O saber impalpável

Basta ir a uma biblioteca para ver a maior parte dos seus utilizadores já não diante de livros, mas diante de computadores e tablets

Foto
DR

No livro "Uma História da Leitura", Alberto Manguel conta que quando o jovem Santo Agostinho chegou a Milão, em pleno século IV d.C., foi procurar o bispo da cidade, Santo Ambrósio, amigo de sua mãe.

Ambrósio era um homem de quarenta anos, baixo e barbudo, famoso pela sua coragem e fé, que várias vezes o tinham posto em conflito com a família imperial dos Valentinianos.

Mas Ambrósio tinha uma particularidade que deixou o jovem Agostinho perplexo. O bispo gostava muito de ler, como era normal em alguém da sua craveira e eloquência, mas lia de uma forma estranha: sozinho na sua cela, segurando o livro à sua frente, mexendo os lábios sem proferir um único som, completamente alheado do mundo.

Normal na altura seria ler em voz alta, rodeado de outras pessoas, em partilha e debate com estas, mas Agostinho não podia imaginar que Ambrósio praticava já o tipo de leitura moderna que só se tornaria comum a partir do século X.

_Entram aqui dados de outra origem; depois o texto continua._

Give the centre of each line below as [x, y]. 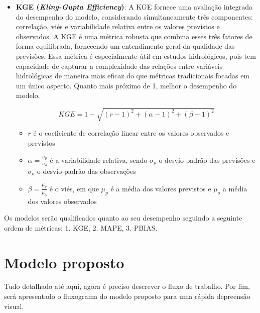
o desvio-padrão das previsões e [207, 160]
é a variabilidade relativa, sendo [99, 160]
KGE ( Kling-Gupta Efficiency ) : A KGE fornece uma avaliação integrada [134, 7]
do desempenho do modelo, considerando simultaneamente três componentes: [134, 16]
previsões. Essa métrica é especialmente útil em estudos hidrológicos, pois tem [136, 56]
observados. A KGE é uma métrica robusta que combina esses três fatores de [134, 36]
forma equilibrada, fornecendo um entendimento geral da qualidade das [125, 46]
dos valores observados [62, 201]
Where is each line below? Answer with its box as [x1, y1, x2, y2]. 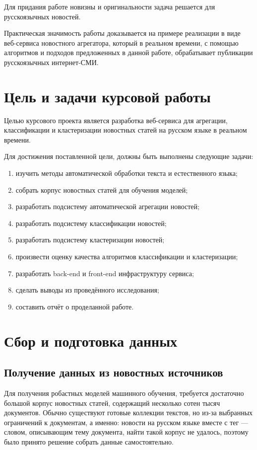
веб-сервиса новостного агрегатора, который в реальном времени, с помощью [4, 37, 239, 48]
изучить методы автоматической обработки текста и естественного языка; [15, 168, 238, 178]
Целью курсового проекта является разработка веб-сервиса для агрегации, [4, 115, 228, 125]
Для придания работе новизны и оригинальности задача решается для [4, 1, 215, 11]
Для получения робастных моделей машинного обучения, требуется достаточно [4, 387, 244, 398]
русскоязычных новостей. [4, 11, 81, 21]
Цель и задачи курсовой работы [4, 86, 211, 106]
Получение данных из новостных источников [4, 365, 223, 380]
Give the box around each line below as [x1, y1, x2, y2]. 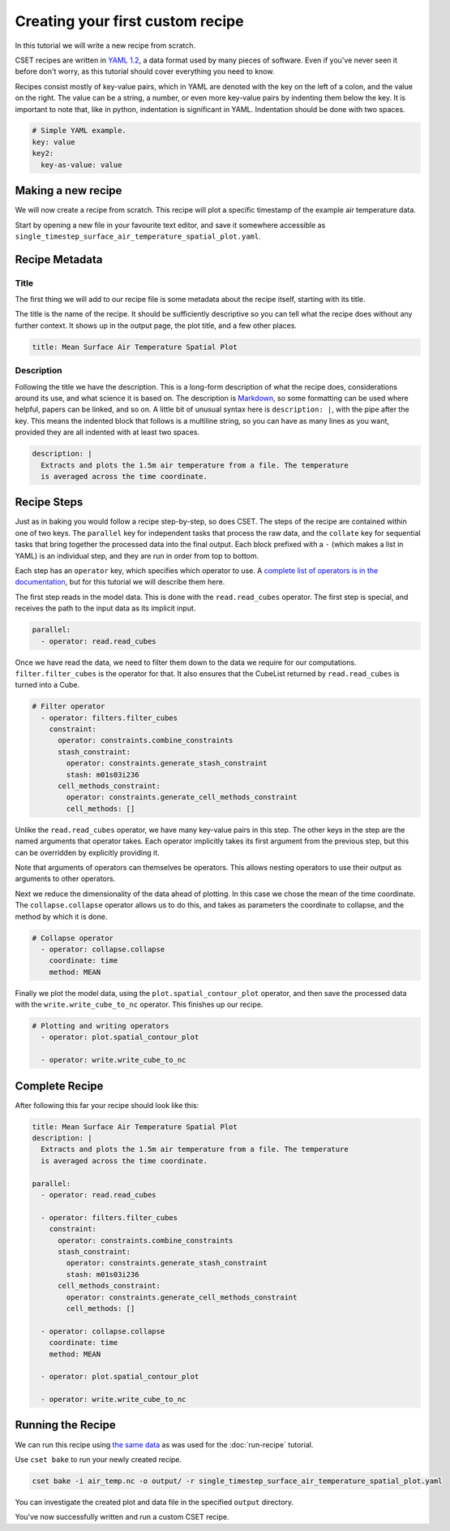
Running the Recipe [15, 1418, 117, 1432]
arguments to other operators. [15, 873, 116, 884]
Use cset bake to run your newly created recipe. [15, 1454, 182, 1464]
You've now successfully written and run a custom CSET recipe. [15, 1512, 230, 1522]
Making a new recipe [15, 183, 122, 198]
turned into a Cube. [15, 680, 80, 690]
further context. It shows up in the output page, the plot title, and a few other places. [15, 321, 298, 330]
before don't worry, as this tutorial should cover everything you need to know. [15, 67, 275, 76]
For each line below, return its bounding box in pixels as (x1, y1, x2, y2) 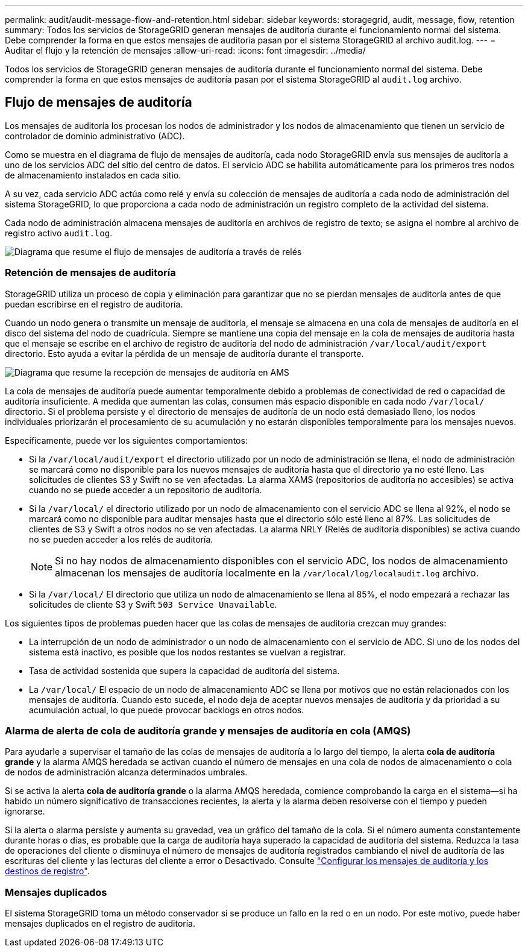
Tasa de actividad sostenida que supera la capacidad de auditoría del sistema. (29, 665, 340, 676)
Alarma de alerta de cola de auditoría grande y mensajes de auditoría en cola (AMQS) (5, 724, 411, 737)
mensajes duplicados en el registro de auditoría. (5, 918, 196, 929)
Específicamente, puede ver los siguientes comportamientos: (5, 435, 248, 446)
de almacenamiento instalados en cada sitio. (5, 169, 181, 180)
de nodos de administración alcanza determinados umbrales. (5, 767, 248, 778)
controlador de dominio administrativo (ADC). (5, 130, 185, 141)
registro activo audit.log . (5, 227, 113, 238)
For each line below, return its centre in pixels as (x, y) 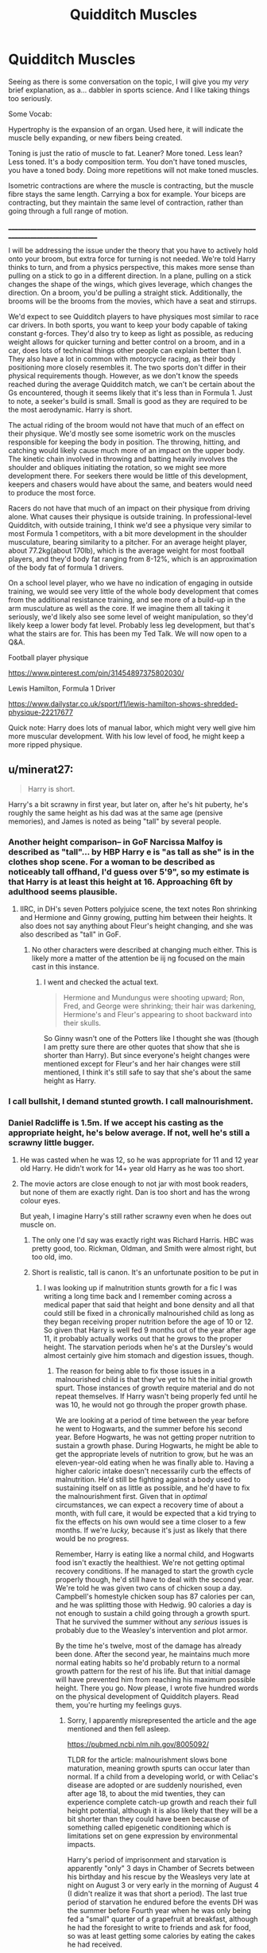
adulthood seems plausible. (63, 891)
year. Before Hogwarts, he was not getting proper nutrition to (155, 1437)
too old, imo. (52, 1257)
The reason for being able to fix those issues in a (135, 1371)
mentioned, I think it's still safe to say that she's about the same (147, 1072)
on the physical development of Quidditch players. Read (147, 1697)
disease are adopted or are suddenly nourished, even (155, 1785)
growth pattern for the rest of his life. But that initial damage (153, 1671)
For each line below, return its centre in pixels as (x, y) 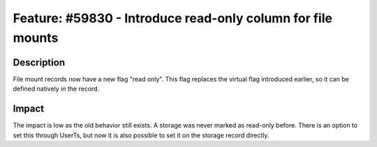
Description (39, 62)
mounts (36, 38)
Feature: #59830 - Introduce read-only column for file (173, 18)
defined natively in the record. (56, 89)
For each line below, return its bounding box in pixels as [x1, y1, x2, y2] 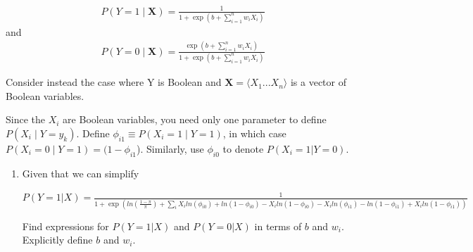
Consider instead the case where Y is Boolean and [6, 75, 222, 89]
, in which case [222, 125, 286, 140]
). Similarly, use [137, 141, 204, 156]
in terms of [254, 218, 302, 233]
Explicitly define [22, 232, 93, 247]
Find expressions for [22, 218, 109, 233]
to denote [222, 141, 264, 156]
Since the [6, 112, 45, 127]
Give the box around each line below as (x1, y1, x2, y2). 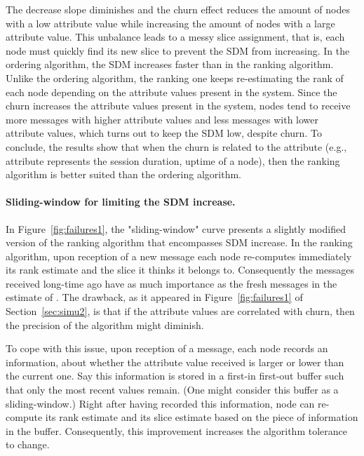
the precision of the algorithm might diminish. (6, 317, 204, 332)
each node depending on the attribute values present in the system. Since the (6, 84, 337, 99)
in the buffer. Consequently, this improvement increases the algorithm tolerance (6, 423, 347, 438)
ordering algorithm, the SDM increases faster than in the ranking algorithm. (6, 57, 334, 72)
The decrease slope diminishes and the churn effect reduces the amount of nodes (6, 2, 350, 16)
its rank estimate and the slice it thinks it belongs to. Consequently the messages (6, 262, 354, 277)
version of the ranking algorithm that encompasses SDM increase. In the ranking (6, 235, 353, 250)
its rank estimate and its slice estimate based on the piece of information (45, 410, 358, 424)
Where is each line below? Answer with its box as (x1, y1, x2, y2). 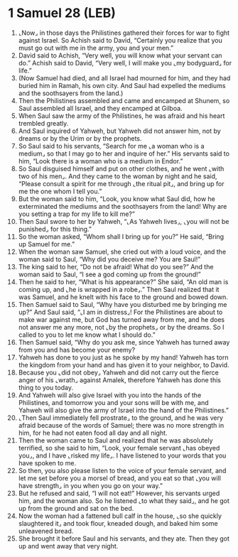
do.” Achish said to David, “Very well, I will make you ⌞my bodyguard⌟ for (18, 58, 232, 67)
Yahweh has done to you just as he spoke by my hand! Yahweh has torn (18, 353, 229, 362)
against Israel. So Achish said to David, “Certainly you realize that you (18, 36, 223, 44)
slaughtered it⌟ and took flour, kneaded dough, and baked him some (18, 519, 219, 527)
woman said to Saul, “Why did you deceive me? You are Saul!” (18, 254, 201, 264)
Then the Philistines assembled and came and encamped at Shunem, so (18, 96, 230, 104)
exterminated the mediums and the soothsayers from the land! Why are (18, 202, 227, 210)
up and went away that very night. (18, 541, 119, 550)

Esta leitura sem som, sem a presença física do outro e que nos puxa para dentro do mundo virtual das palavras é talvez a primeira forma de virtualização do saber, o momento em que a escrita deixou de ser apenas um registo gráfico do som das palavras – um mau substituto da riqueza do diálogo, segundo Platão – e passou a ser outro universo, o universo da escrita, com o qual cada pessoa dialoga intimamente.

Esta virtualização continua a expandir-se hoje, em que a palavra também abandona o suporte físico e tátil onde costumava habitar, e cada vez mais se restringe aos ecrãs, aos ebooks, aos sites e ao ciberespaço.

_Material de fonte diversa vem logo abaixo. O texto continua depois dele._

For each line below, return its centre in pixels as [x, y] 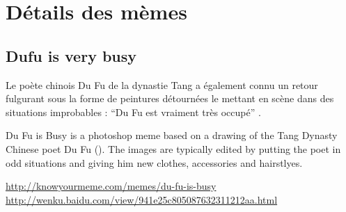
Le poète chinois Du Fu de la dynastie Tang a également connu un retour [162, 84]
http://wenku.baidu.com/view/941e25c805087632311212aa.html [142, 199]
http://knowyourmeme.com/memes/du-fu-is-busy [111, 186]
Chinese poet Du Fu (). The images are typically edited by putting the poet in [173, 148]
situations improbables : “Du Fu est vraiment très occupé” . [133, 112]
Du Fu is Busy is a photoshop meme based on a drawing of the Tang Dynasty [172, 135]
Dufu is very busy [71, 55]
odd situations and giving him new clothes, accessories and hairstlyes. [154, 162]
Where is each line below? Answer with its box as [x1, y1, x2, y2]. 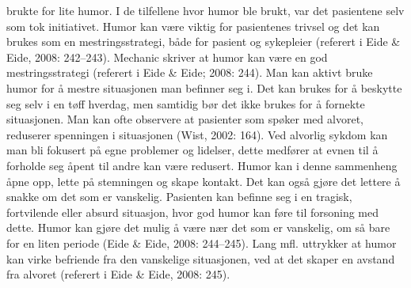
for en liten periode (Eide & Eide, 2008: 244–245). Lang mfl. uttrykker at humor [6, 234, 397, 251]
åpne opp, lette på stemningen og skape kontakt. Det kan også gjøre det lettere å [6, 172, 401, 189]
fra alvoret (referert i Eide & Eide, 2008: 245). [6, 266, 230, 282]
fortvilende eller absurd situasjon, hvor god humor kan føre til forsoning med [6, 203, 379, 220]
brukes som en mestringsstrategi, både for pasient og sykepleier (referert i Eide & [6, 33, 401, 50]
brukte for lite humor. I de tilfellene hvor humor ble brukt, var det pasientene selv [6, 2, 405, 18]
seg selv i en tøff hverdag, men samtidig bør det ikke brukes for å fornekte [6, 95, 365, 112]
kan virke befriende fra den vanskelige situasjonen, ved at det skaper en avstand [6, 250, 395, 267]
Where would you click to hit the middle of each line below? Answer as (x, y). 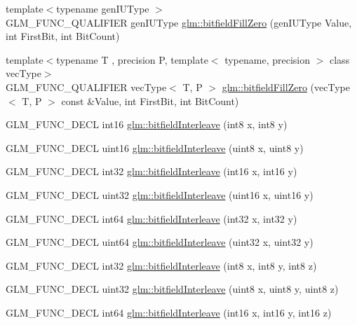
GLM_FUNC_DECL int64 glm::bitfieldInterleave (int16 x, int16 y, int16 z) (169, 312)
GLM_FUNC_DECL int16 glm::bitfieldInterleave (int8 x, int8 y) (147, 124)
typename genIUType (103, 8)
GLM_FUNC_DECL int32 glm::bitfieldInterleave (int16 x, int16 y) (151, 171)
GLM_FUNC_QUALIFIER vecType (86, 87)
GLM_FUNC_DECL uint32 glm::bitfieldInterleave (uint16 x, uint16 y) (160, 194)
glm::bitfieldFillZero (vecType (286, 87)
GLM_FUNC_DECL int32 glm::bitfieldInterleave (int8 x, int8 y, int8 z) (161, 265)
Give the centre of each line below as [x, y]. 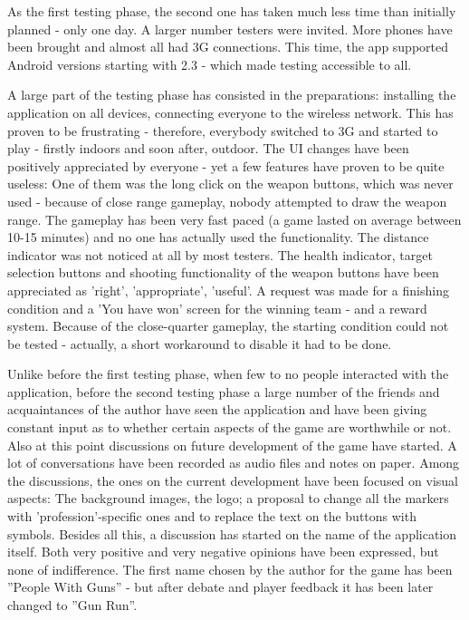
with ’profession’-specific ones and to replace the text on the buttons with [212, 516]
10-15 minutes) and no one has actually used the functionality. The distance [218, 237]
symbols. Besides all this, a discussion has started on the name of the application [232, 533]
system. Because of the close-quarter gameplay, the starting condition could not [228, 326]
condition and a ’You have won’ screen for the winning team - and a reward [217, 308]
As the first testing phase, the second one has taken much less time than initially [232, 11]
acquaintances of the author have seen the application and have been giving [217, 409]
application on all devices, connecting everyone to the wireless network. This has [230, 112]
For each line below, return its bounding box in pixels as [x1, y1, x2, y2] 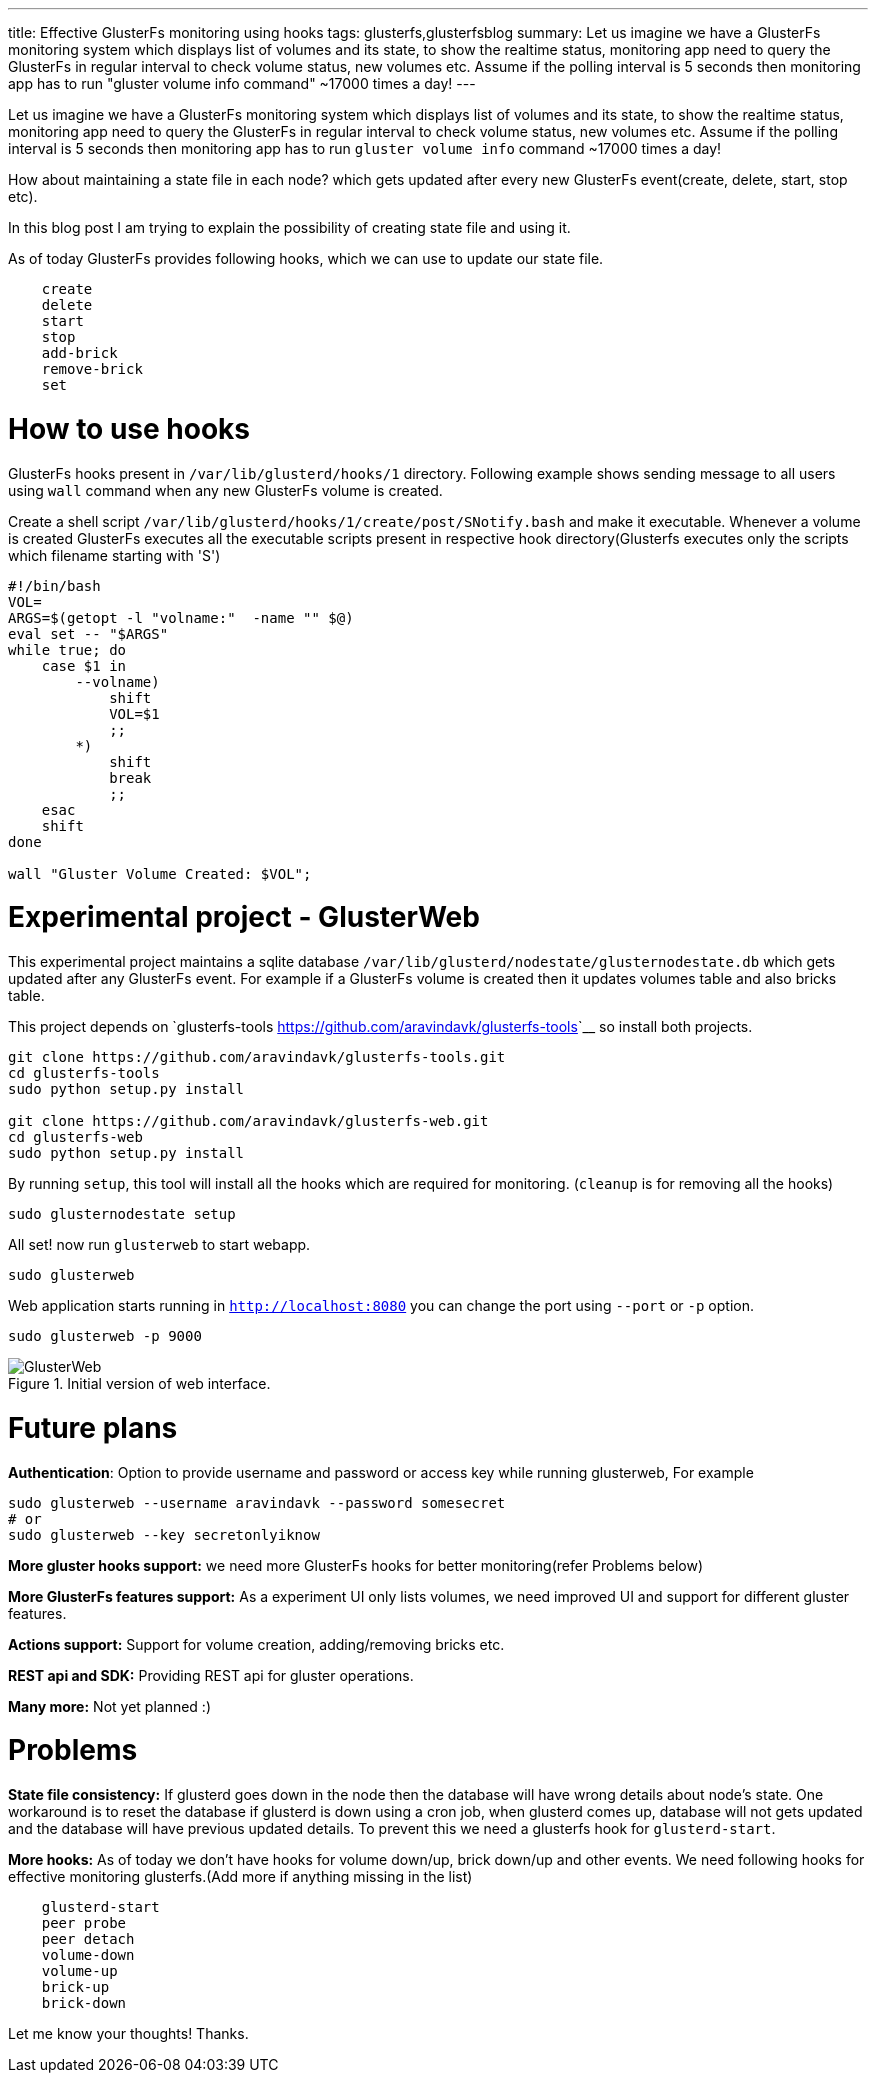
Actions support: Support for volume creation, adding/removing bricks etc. [8, 1635, 505, 1653]
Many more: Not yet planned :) [8, 1697, 211, 1715]
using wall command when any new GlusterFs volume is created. [8, 481, 443, 499]
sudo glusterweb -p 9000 [8, 1328, 202, 1344]
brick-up [41, 1979, 110, 1995]
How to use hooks [8, 411, 251, 446]
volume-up [41, 1963, 118, 1979]
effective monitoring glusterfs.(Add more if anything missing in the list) [8, 1868, 473, 1885]

Basta ir a uma biblioteca para ver a maior parte dos seus utilizadores já não diante de livros, mas diante de computadores e tablets, enquanto os livros em papel aguardam pacientes nas prateleiras o momento em que também eles serão levados para dentro do universo digital.

E, como aponta a recém-inaugurada Biblioteca Pública Digital Americana, é possível que no futuro até as bibliotecas se tornem virtuais, e as palavras já não estejam fechadas em livros físicos, mas atravessem todos os ecrãs que nos rodeiam e criem um universo virtual que passamos a habitar em permanência.